Warning

The election has now come and gone, and the thing I said definitely wouldn’t happen – Labour winning fewer seats than they won in 1997 – has in fact happened. It seems that the reasons for our failure were connected to the second failure mode – a failure to get the overall vote shares right. The fact that Labour achieved such a large number of seats on such a low vote share suggests that they were efficient and that swing away from the Conservatives was proportional rather than uniform.

Note

Since this was written, there have been two delayed data drops. All fieldwork was conducted before polls opened. An update of Wednesday evening predicting Labour on 475 can be found here; an update of Thursday which predicts Labour of 470 can be found here. These last-minute updates are regrettable, but these models take a long time to run, and as a result it is not always possible for all the scheduled data to come in. There have been no code changes between these updates, just a couple of hundred new data points and some longer runs.

Yesterday Survation published an update from their MRP model, a model with which I have been closely involved.

The model predicts a Labour seat tally of 484, on a Labour vote share of 42%. The Conservatives are predicted to win 64 seats, on a vote share of 23%.

The forecast – and this close to the election we can probably dispense with the distinction between forecasting and nowcasting – has been roundly described as “punchy”.

Some might even describe it as “courageous”, but more in the Yes Minister sense of the word than implying any particular virtue on our part.

Because the forecast is “punchy”, I thought it might be helpful to discuss the main two failure modes of an MRP forecast:

First, we might have got the mapping between national vote share and seats wrong. Labour might win as many votes as we think, they’ll just be in different places, leading to a lower seat haul.
Second, we might have got the vote shares wrong: Labour might win fewer votes than we think, and/or the Conservatives more.
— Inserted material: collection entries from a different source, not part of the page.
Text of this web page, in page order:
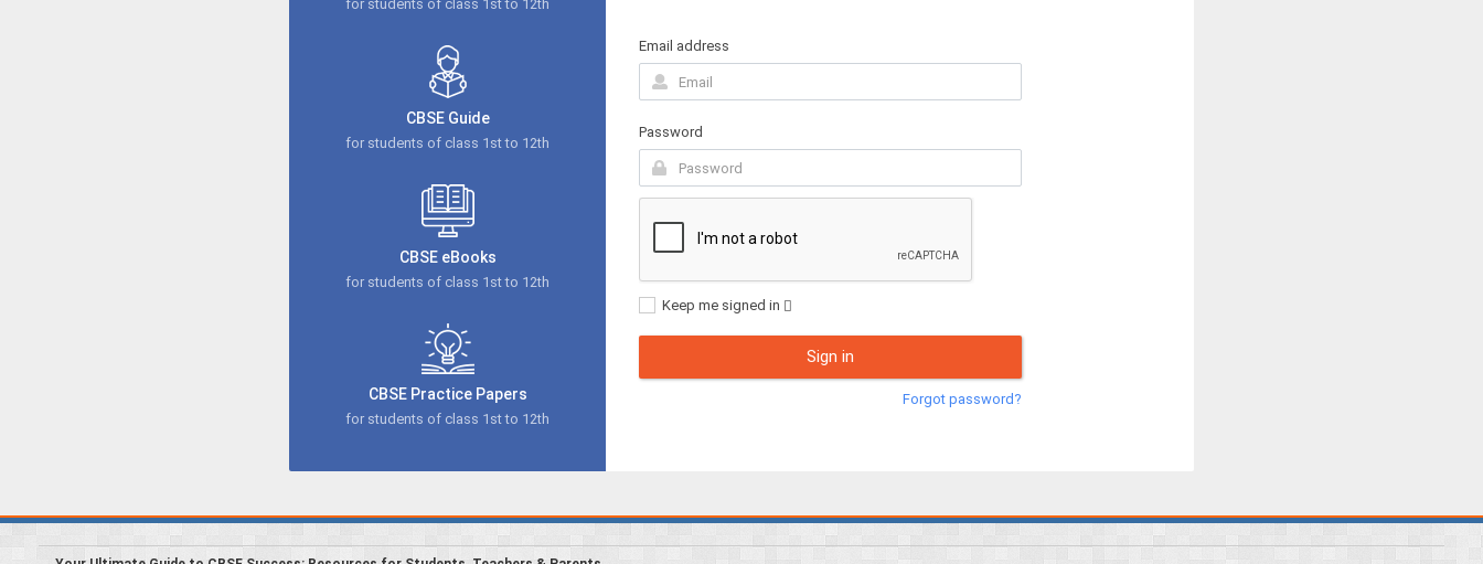
for students of class 1st to 12th
CBSE Guide
for students of class 1st to 12th
CBSE eBooks
for students of class 1st to 12th
CBSE Practice Papers
for students of class 1st to 12th
Email address
Password
Keep me signed in
Sign in
Forgot password?

I’m going to consider these two failure modes in order to explain why I felt confident about the claim that Labour are almost certain to win more seats than they did in 1997. This claim is particularly important to me because I don’t want to be associated (again) with ruling out something that then went on to happen, as I did in 2015 when I said there was almost no chance of a Conservative majority.

I’m going to start with the mapping between national and local. We model how respondents say they’ll vote, and then make predictions at the local level. We do this because we believe there’s no simpler way of doing – no axiomatic rule that allows us to say that a party with such and such share of the vote should win x or y percent in this area. However, it is helpful to consider some simple rules as reference points, and evaluate our forecast in that light.

Historical UK and comparative reference points

One reference point is to look at past historical elections where there was a large gap between the first and second-placed, and first and third placed parties, and see what share of seats the first-placed party won. I focus on the gap between first and second because under first past the post it’s not enough to do well in an absolute sense: you also have to be ahead of your opponent. A vote share of 48% can win you almost all of the seats if your nearest opponent is on 24%; it can lose you almost all of the seats if your nearest opponent is on 52%.

In post-war UK electoral history, the two elections with a big lead are the elections of 1997 and 1983. In 1997, Labour polled 12.8 percentage points ahead of the Conservatives in Great Britain, and won 418 seats, albeit in a slightly larger House of Commons of 659. At present, Labour’s share of the vote is lower than it was in 1997, but its lead over the Conservative party is greater. If the Labour lead is greater than 1997, then maybe the Labour seat count will be bigger too.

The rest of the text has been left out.